*What you should do:*
Look through the entries below. Report each line that has the word "share" in it.

(Raw data)

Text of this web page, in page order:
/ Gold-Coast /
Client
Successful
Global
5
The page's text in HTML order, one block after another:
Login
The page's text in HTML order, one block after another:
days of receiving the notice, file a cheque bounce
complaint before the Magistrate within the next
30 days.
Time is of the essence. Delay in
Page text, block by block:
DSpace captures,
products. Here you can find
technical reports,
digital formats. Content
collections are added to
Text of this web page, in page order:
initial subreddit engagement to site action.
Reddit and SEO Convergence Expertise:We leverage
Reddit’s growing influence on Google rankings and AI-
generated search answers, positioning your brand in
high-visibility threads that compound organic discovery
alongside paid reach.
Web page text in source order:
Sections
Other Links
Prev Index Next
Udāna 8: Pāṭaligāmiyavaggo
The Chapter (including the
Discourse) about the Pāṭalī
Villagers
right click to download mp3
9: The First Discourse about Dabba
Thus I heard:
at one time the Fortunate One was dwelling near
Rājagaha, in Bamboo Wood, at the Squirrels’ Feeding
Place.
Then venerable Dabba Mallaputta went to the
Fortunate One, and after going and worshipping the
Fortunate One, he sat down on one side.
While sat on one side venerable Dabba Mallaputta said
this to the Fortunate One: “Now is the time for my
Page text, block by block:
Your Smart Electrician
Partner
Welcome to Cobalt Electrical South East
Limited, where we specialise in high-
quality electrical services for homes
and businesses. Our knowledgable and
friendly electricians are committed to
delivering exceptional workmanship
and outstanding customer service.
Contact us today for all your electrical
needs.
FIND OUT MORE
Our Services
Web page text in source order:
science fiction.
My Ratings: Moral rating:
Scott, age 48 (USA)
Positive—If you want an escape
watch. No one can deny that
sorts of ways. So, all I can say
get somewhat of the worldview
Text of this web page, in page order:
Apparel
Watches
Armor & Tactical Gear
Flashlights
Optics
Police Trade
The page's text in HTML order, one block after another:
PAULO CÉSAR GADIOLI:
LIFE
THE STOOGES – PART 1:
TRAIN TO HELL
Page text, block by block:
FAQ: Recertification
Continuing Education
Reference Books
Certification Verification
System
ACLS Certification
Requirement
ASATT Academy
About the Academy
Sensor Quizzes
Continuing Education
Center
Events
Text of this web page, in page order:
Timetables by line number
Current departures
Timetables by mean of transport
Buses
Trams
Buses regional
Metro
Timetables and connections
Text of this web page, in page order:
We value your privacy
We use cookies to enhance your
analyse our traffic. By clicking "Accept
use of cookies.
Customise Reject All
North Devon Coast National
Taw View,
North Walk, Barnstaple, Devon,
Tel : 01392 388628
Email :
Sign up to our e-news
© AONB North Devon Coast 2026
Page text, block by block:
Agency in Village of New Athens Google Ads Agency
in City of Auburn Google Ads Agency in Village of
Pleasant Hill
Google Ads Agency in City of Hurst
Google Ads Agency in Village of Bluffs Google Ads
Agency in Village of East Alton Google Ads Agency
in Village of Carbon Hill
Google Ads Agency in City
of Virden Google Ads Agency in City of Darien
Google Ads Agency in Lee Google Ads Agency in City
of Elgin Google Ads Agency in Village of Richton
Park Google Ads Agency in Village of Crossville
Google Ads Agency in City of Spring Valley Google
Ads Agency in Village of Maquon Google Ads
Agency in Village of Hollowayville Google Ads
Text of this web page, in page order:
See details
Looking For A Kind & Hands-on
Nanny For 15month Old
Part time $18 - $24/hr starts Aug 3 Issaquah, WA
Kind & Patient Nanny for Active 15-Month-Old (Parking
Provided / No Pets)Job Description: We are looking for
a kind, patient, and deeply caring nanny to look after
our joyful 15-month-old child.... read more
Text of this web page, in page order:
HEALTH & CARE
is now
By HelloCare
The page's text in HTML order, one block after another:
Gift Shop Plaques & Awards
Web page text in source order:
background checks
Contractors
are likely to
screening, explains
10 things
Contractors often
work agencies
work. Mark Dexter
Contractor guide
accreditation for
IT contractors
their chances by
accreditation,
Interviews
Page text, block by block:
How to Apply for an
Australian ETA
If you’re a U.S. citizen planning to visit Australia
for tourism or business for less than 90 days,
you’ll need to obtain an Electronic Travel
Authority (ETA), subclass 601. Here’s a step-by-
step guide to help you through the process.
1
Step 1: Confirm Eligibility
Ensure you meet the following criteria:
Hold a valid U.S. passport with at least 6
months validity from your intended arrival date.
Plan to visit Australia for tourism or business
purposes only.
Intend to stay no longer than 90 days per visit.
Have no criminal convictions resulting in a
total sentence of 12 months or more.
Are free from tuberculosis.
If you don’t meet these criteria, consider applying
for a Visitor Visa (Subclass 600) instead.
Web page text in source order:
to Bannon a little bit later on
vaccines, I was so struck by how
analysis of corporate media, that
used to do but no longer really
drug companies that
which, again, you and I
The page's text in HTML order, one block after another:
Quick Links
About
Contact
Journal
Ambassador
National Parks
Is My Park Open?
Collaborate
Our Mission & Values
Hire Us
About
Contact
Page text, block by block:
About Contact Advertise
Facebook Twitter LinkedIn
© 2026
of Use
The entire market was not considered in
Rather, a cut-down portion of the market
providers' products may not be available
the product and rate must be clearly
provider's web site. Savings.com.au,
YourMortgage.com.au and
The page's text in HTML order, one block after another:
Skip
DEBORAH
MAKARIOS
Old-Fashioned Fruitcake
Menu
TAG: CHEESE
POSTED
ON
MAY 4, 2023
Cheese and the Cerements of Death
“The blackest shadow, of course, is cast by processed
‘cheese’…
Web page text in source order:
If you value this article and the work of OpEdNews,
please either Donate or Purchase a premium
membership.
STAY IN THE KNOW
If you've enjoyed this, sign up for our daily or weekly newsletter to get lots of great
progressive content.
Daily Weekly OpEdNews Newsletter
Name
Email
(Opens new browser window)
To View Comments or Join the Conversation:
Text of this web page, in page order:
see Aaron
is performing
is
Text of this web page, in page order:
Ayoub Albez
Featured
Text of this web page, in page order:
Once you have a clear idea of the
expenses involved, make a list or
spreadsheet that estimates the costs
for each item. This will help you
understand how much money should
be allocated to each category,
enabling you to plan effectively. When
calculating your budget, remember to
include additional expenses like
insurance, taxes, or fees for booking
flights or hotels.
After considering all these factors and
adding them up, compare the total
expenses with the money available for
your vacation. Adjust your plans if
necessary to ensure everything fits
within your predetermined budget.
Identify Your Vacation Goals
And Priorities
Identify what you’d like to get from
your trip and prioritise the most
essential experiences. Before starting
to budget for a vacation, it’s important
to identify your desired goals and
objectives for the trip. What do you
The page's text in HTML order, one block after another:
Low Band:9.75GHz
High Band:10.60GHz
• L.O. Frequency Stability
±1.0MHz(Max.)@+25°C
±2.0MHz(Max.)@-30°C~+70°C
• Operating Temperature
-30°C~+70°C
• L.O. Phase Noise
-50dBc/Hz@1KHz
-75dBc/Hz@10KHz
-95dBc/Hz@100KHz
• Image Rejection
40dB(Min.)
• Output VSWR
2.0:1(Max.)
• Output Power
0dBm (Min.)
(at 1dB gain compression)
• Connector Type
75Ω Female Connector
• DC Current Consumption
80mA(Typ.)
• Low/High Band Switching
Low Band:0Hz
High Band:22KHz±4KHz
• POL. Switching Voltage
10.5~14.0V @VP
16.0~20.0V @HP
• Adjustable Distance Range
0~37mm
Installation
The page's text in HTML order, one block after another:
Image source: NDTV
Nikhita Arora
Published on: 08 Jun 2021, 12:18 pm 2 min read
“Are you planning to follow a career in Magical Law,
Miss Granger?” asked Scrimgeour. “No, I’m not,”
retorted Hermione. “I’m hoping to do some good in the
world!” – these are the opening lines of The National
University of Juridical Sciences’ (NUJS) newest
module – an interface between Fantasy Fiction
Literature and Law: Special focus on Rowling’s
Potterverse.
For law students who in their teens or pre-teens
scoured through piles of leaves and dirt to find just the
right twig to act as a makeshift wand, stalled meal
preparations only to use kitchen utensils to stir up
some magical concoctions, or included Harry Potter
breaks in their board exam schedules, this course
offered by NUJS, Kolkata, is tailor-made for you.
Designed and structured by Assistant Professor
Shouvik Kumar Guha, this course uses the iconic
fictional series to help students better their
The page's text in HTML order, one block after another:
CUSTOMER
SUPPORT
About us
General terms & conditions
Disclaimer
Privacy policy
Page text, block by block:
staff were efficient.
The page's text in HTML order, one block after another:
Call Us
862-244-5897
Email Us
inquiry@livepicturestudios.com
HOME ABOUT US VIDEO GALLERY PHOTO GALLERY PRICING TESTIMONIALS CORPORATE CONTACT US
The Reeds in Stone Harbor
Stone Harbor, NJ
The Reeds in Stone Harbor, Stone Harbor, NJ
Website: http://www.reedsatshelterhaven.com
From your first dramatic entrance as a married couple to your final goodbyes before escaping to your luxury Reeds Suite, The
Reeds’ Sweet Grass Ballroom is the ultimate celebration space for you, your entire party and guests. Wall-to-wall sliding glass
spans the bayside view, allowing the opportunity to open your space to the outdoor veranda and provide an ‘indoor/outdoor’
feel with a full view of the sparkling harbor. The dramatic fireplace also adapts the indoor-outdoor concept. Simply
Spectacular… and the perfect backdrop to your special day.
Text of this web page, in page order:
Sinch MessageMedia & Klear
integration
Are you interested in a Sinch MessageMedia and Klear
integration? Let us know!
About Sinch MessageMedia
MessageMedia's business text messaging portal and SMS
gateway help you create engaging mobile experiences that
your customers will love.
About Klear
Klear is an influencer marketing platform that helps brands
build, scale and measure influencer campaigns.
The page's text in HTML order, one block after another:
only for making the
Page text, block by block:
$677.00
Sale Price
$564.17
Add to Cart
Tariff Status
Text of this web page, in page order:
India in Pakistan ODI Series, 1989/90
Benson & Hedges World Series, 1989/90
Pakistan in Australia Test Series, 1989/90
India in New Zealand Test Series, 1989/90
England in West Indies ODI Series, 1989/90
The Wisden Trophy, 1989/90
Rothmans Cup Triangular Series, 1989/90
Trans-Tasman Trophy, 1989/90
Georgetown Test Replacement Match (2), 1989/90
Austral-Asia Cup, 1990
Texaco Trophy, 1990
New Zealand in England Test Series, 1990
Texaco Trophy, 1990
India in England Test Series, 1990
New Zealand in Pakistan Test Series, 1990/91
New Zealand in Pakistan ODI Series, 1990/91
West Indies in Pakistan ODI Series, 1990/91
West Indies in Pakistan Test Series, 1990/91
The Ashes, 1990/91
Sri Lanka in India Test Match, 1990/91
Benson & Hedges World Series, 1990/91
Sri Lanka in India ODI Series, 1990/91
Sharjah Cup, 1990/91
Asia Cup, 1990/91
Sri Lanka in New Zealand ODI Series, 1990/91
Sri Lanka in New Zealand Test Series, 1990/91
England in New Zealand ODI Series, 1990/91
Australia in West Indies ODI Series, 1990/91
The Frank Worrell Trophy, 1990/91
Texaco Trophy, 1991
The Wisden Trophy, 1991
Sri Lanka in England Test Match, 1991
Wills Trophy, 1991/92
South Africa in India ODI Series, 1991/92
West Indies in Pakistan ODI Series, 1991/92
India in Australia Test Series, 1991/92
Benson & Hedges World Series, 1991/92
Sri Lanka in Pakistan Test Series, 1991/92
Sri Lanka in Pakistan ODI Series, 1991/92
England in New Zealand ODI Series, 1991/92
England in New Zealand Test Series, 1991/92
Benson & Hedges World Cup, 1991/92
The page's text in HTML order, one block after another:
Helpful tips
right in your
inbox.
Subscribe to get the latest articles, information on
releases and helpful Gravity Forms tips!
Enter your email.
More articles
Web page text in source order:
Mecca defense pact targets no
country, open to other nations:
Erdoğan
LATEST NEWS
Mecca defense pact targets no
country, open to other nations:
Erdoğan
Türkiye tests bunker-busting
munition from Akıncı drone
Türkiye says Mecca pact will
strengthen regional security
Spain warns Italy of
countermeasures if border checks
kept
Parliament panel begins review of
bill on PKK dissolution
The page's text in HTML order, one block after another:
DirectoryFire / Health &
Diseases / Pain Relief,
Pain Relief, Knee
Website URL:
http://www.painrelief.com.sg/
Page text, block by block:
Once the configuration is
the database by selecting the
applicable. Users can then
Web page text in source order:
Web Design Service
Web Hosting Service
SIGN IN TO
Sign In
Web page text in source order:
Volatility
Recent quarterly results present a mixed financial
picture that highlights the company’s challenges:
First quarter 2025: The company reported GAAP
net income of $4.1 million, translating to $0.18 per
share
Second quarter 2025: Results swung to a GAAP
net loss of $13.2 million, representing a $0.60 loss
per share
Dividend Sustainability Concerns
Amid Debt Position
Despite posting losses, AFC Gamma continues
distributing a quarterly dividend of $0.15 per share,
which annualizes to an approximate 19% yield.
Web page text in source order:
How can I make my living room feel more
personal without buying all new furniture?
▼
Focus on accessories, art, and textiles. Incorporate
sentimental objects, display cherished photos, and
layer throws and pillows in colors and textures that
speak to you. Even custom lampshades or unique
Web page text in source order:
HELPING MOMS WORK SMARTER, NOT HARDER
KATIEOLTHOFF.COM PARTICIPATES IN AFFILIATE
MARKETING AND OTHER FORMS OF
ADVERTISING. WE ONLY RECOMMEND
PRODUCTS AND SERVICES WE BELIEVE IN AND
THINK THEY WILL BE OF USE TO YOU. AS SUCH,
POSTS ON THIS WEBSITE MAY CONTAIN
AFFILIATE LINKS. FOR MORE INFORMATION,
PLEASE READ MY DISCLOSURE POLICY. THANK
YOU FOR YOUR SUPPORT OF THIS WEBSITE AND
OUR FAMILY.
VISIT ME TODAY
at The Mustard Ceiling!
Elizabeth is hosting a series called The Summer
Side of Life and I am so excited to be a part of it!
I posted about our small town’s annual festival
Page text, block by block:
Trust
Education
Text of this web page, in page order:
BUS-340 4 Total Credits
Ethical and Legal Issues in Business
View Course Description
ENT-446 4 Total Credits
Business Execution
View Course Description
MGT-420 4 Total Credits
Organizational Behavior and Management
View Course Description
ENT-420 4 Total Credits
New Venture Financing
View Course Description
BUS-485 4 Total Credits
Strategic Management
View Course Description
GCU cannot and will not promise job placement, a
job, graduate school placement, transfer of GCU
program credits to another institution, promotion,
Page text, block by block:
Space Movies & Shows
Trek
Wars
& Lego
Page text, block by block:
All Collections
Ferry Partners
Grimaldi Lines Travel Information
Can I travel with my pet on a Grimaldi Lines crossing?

(End Raw data)

*Exercise result:*
share
per share
distributing a quarterly dividend of $0.15 per share,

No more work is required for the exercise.